> [What to do]
The expected response is the complete listing below, restated exactly, with its pictures omitted.

▼▼▼

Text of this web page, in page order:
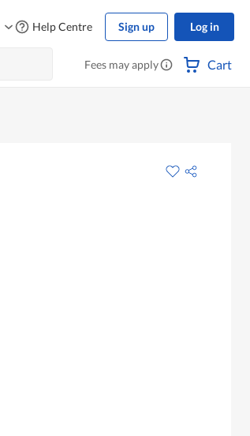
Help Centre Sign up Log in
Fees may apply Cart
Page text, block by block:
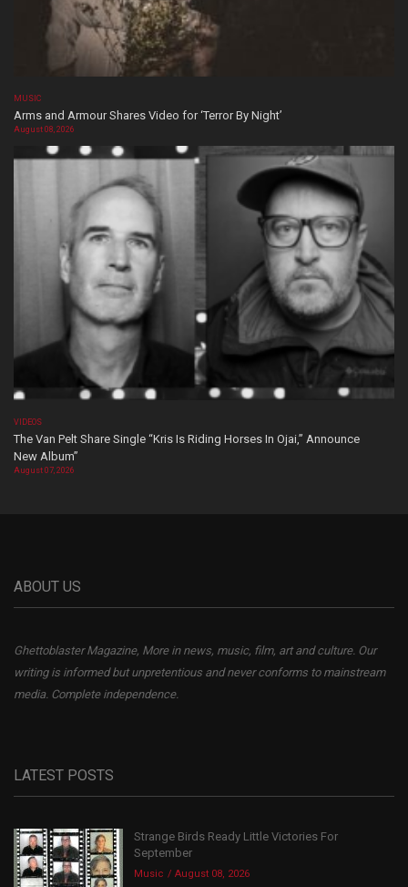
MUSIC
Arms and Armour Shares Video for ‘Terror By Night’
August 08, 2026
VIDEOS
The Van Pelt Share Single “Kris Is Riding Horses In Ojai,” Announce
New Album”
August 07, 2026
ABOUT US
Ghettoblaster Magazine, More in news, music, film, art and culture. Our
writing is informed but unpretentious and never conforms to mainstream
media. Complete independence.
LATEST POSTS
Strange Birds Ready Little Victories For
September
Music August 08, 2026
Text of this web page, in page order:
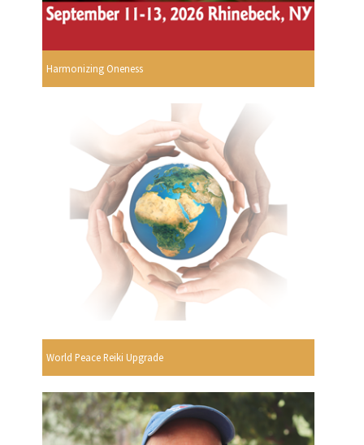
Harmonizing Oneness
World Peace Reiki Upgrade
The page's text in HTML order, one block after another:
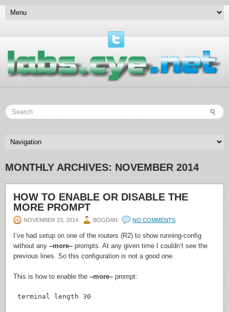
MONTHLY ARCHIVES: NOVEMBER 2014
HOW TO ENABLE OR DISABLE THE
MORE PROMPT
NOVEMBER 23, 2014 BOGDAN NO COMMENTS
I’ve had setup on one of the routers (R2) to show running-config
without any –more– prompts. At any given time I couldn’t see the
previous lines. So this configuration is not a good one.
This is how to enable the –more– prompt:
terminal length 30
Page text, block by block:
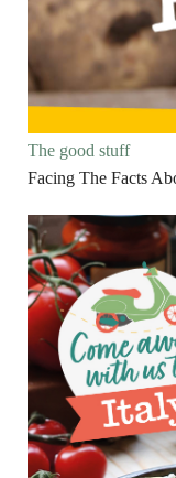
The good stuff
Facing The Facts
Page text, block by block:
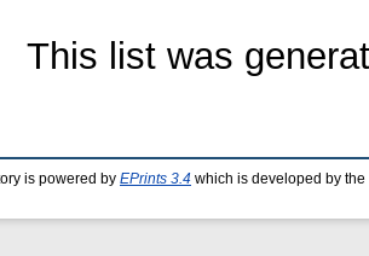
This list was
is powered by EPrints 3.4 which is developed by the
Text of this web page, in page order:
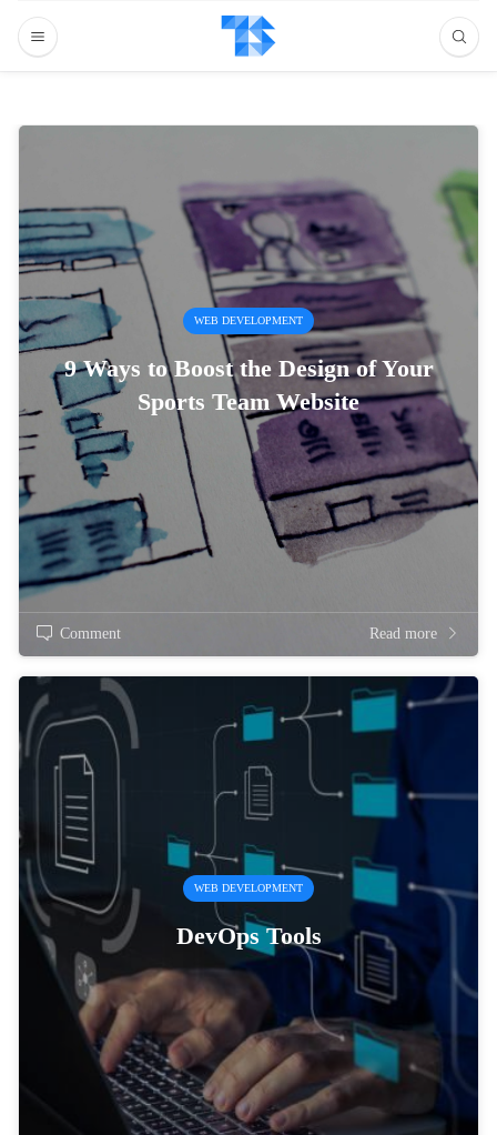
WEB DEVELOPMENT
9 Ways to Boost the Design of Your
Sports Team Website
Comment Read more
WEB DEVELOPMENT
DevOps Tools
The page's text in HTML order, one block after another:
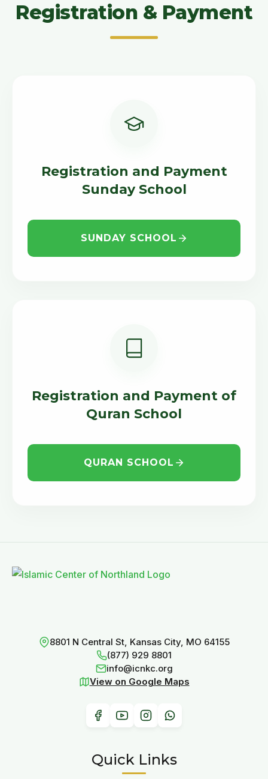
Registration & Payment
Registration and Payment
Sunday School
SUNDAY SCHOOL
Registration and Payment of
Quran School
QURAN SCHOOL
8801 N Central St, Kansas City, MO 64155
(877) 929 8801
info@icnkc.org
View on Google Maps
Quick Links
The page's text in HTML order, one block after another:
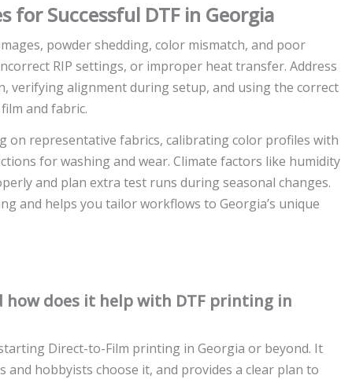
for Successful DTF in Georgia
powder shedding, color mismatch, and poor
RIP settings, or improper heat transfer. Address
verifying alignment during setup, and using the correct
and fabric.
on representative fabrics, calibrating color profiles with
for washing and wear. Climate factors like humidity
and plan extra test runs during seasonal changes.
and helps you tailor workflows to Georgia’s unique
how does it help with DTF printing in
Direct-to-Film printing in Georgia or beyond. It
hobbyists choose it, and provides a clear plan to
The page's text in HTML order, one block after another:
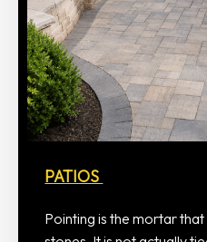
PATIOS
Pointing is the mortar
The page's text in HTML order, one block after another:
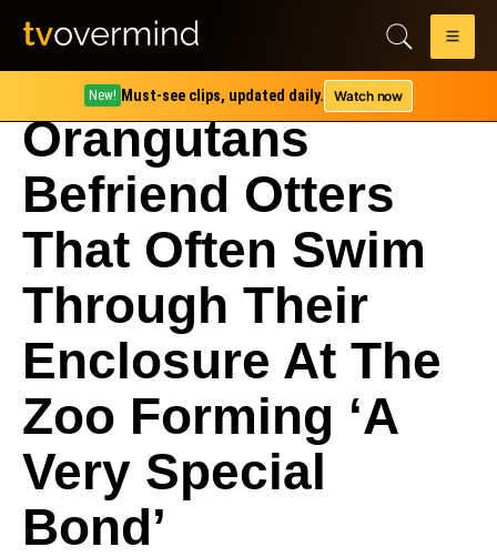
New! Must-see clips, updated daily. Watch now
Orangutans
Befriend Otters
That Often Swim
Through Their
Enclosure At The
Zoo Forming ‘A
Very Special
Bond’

▲▲▲

> [Response area]
Text of this web page, in page order:
Help Centre Sign up Log in
Fees may apply Cart
Page text, block by block:
MUSIC
Arms and Armour Shares Video for ‘Terror By Night’
August 08, 2026
VIDEOS
The Van Pelt Share Single “Kris Is Riding Horses In Ojai,” Announce
New Album”
August 07, 2026
ABOUT US
Ghettoblaster Magazine, More in news, music, film, art and culture. Our
writing is informed but unpretentious and never conforms to mainstream
media. Complete independence.
LATEST POSTS
Strange Birds Ready Little Victories For
September
Music August 08, 2026
Text of this web page, in page order:
Harmonizing Oneness
World Peace Reiki Upgrade
The page's text in HTML order, one block after another:
MONTHLY ARCHIVES: NOVEMBER 2014
HOW TO ENABLE OR DISABLE THE
MORE PROMPT
NOVEMBER 23, 2014 BOGDAN NO COMMENTS
I’ve had setup on one of the routers (R2) to show running-config
without any –more– prompts. At any given time I couldn’t see the
previous lines. So this configuration is not a good one.
This is how to enable the –more– prompt:
terminal length 30
Page text, block by block:
The good stuff
Facing The Facts
Page text, block by block:
This list was
is powered by EPrints 3.4 which is developed by the
Text of this web page, in page order:
WEB DEVELOPMENT
9 Ways to Boost the Design of Your
Sports Team Website
Comment Read more
WEB DEVELOPMENT
DevOps Tools
The page's text in HTML order, one block after another:
Registration & Payment
Registration and Payment
Sunday School
SUNDAY SCHOOL
Registration and Payment of
Quran School
QURAN SCHOOL
8801 N Central St, Kansas City, MO 64155
(877) 929 8801
info@icnkc.org
View on Google Maps
Quick Links
The page's text in HTML order, one block after another:
for Successful DTF in Georgia
powder shedding, color mismatch, and poor
RIP settings, or improper heat transfer. Address
verifying alignment during setup, and using the correct
and fabric.
on representative fabrics, calibrating color profiles with
for washing and wear. Climate factors like humidity
and plan extra test runs during seasonal changes.
and helps you tailor workflows to Georgia’s unique
how does it help with DTF printing in
Direct-to-Film printing in Georgia or beyond. It
hobbyists choose it, and provides a clear plan to
The page's text in HTML order, one block after another:
PATIOS
Pointing is the mortar
The page's text in HTML order, one block after another:
New! Must-see clips, updated daily. Watch now
Orangutans
Befriend Otters
That Often Swim
Through Their
Enclosure At The
Zoo Forming ‘A
Very Special
Bond’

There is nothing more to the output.